What you are asked to do – Within the listing below, how many lines include the string "state"? Reply with only the number.
++++++++
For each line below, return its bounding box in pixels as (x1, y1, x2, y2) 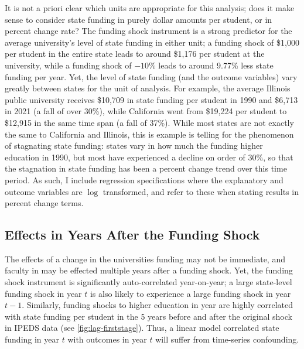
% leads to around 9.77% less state (149, 59, 274, 71)
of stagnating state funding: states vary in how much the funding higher (5, 139, 263, 152)
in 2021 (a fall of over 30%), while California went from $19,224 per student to (5, 105, 287, 117)
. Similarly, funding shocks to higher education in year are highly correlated (22, 299, 293, 311)
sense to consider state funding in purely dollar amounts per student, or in (5, 13, 272, 25)
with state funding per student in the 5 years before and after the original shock (5, 310, 292, 322)
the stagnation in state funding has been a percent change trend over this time (5, 162, 287, 174)
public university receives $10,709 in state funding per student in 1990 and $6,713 (5, 93, 298, 105)
++++++++
Written answer – 6